DATA FOR THE TASK »
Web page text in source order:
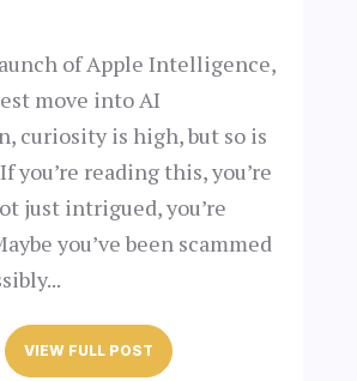
of Apple Intelligence,
move into AI
curiosity is high, but so is
you’re reading this, you’re
just intrigued, you’re
you’ve been scammed
VIEW FULL POST
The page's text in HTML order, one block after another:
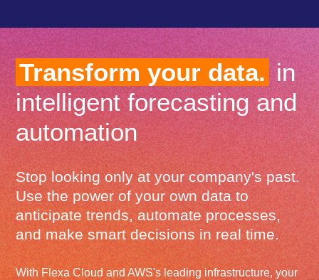
Transform your data.in
intelligent forecasting and
automation
Stop looking only at your company's past.
Use the power of your own data to
anticipate trends, automate processes,
and make smart decisions in real time.
With Flexa Cloud and AWS's leading infrastructure, your
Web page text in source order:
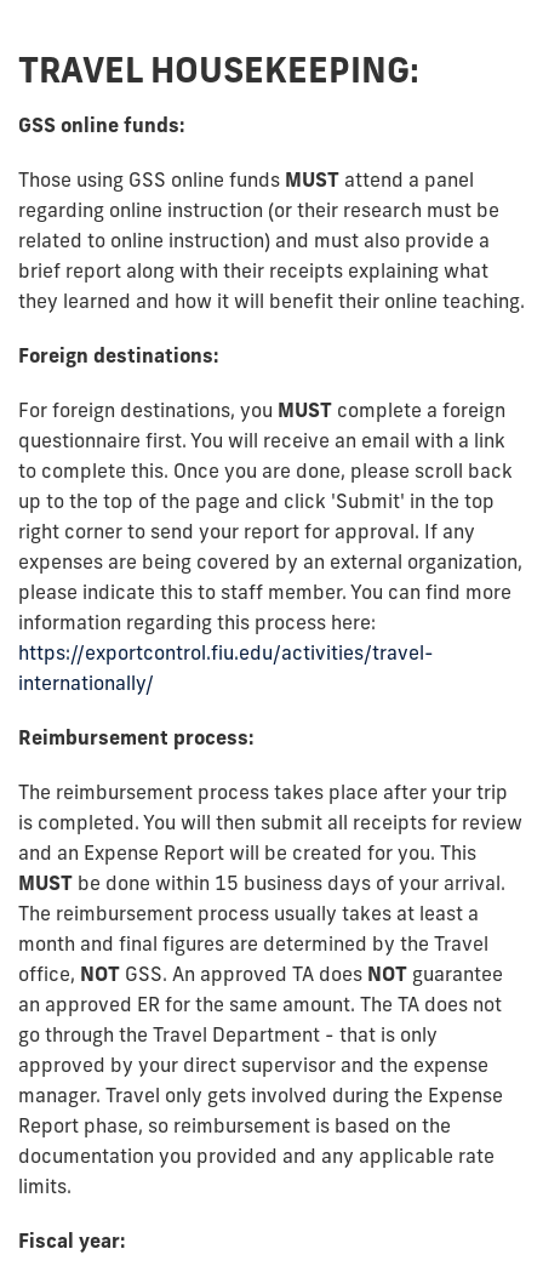
TRAVEL HOUSEKEEPING:
GSS online funds:
Those using GSS online funds MUST attend a panel
regarding online instruction (or their research must be
related to online instruction) and must also provide a
brief report along with their receipts explaining what
they learned and how it will benefit their online teaching.
Foreign destinations:
For foreign destinations, you MUST complete a foreign
questionnaire first. You will receive an email with a link
to complete this. Once you are done, please scroll back
up to the top of the page and click 'Submit' in the top
right corner to send your report for approval. If any
expenses are being covered by an external organization,
please indicate this to staff member. You can find more
information regarding this process here:
https://exportcontrol.fiu.edu/activities/travel-
internationally/
Reimbursement process:
The reimbursement process takes place after your trip
is completed. You will then submit all receipts for review
and an Expense Report will be created for you. This
MUST be done within 15 business days of your arrival.
The reimbursement process usually takes at least a
month and final figures are determined by the Travel
office, NOT GSS. An approved TA does NOT guarantee
an approved ER for the same amount. The TA does not
go through the Travel Department - that is only
approved by your direct supervisor and the expense
manager. Travel only gets involved during the Expense
Report phase, so reimbursement is based on the
documentation you provided and any applicable rate
limits.
Fiscal year:
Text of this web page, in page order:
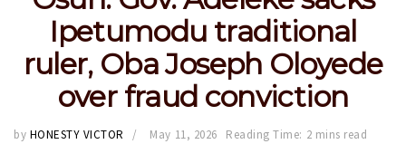
Ipetumodu traditional
ruler, Oba Joseph Oloyede
over fraud conviction
by HONESTY VICTOR May 11, 2026 Reading Time: 2 mins read
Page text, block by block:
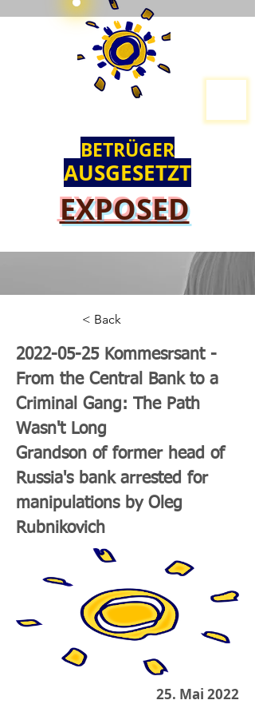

YOUR INSTRUCTIONS » Check the listing above for "block". Show every line where it turns up.

EXERCISE SOLUTION »
The page's text in HTML order, one block after another:
Page text, block by block:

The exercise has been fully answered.